Figures & data
Figure 1. Genomic location and context of lncRNAs. Protein-coding genes and their exons are represented by blue color, while lncRNAs and their exons are represented by red color. Panels are mainly based on lncRNA location annotation of GENCODE.Citation4 (A) Intergenic lncRNA, transcribed intergenically from both strands. (B) Intronic lncRNA, transcribed entirely from introns of protein-coding genes. (C) Sense lncRNA, transcribed from the sense strand of protein-coding genes and contain exons from protein-coding genes, overlapping with part of protein-coding genes or covering the entire sequence of a protein-coding gene through an intron. (D) Antisense lncRNA, transcribed from the antisense strand of protein-coding genes, overlapping with exonic or intronic regions or covering the entire protein-coding sequence through an intron.

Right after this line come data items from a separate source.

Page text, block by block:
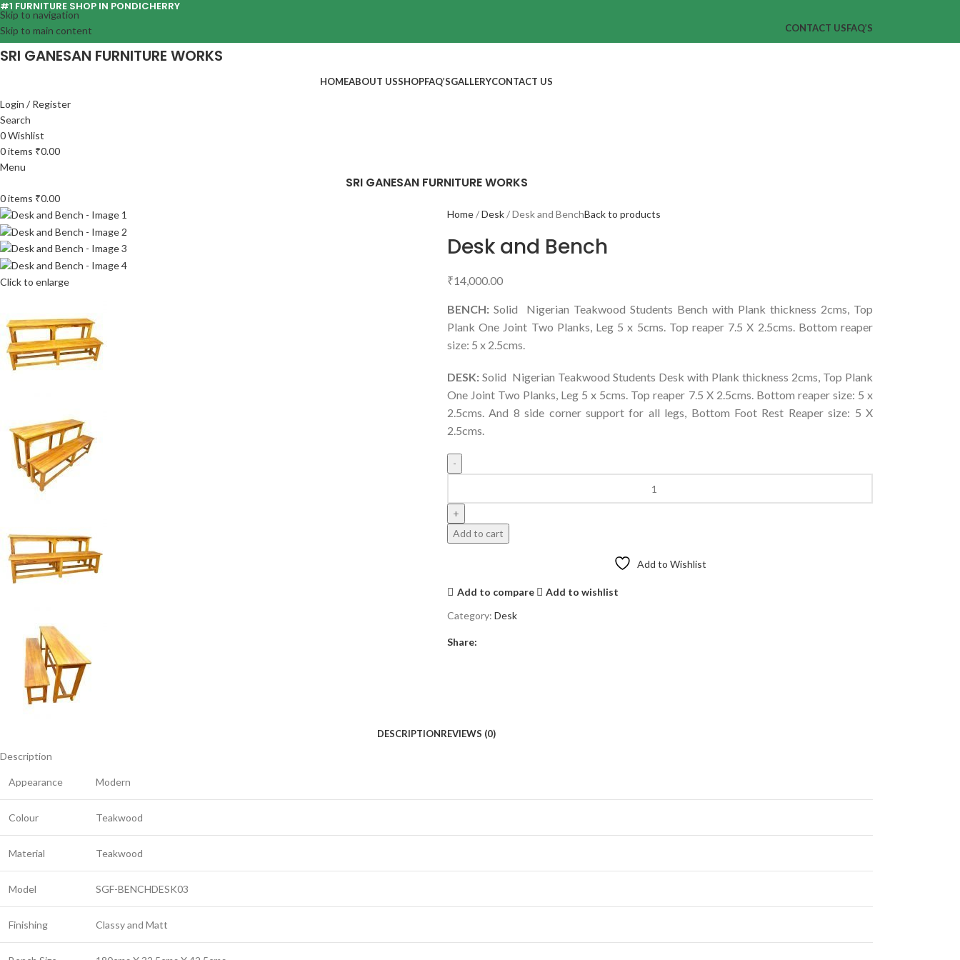
Skip to navigation
Skip to main content
#1 FURNITURE SHOP IN PONDICHERRY
CONTACT USFAQ’S
SRI GANESAN FURNITURE WORKS
HOMEABOUT USSHOPFAQ’SGALLERYCONTACT US
Login / Register
Search
0Wishlist
0items ₹0.00
Menu
SRI GANESAN FURNITURE WORKS
0items ₹0.00
Click to enlarge
Home Desk Desk and BenchBack to products
Desk and Bench
₹14,000.00
BENCH:Solid Nigerian Teakwood Students Bench with Plank thickness 2cms, Top
Plank One Joint Two Planks, Leg 5 x 5cms. Top reaper 7.5 X 2.5cms. Bottom reaper
size: 5 x 2.5cms.
DESK:Solid Nigerian Teakwood Students Desk with Plank thickness 2cms, Top Plank
One Joint Two Planks, Leg 5 x 5cms. Top reaper 7.5 X 2.5cms. Bottom reaper size: 5 x
2.5cms. And 8 side corner support for all legs, Bottom Foot Rest Reaper size: 5 X
2.5cms.
Add to cart
Add to Wishlist
Add to compare
Add to wishlist
Category: Desk
Share:
DESCRIPTIONREVIEWS (0)
Description
Appearance Modern
Colour Teakwood
Material Teakwood
Model SGF-BENCHDESK03
Finishing Classy and Matt

Table 1. Functional mechanisms and genomic locations of lncRNAs
Figure 2. Functional mechanisms of lncRNAs. LncRNA is represented by a letter “L” and a number appended. (A) Transcriptional regulation: We listed examples of cis-lncRNA (L1 and L3) and trans-lncRNA (L2). L1 is transcribed from the promoter region of gene A and its binding to promoter of gene A blocks the binding of transcription factors, thus affecting transcription initiation of gene A. L3 functions to modify chromatin protein in its vicinity through recruiting the complex of PRC2. L2 influences transcription of gene B from a distant region through interaction with transcription factor or RNA polymerase. Therefore, L1 and L2 also function through transcriptional interference, whereas L3 functions through chromatin modification. (B) Post-transcriptional regulation: L1, L2 and L3 all influence gene splicing. Specifically, L1 binds to intronic area to inhibit binding of splicing factor, L2 functions to modulate the pool of modified (such as phosphorylation) splicing factor and L3 binds to splicing factor to block spliceosomal complex formation. L4 interacts with translational factors to inhibit translation. L5 and L6 are two examples of ceRNAs, which interact directly or indirectly with miRNAs. L5 binds to miRNA and, thus, inhibits the binding of miRNA to the 3′ UTR of target mRNA. L6 binds to the 3′ UTR of target mRNA, which also blocks the binding of miRNA to the target gene. L7 serves as natural antisense inhibitor to promote degradation of mRNA. (C) Other functional mechanisms. L1 is involved in protein transportation and L2 binds to Dicer to influence RNA interference.
Figure 3. Length distribution of lncRNAs in human and mouse. LncRNAs are divided into three groups based on their length distribution: small-lncRNA (200~950 nt), medium-lncRNA (950~4,800 nt) and large-lncRNA (4,800 nt~). Density distributions of lncRNA length are shown in (A) and percentages of three lncRNA groups are depicted in (B).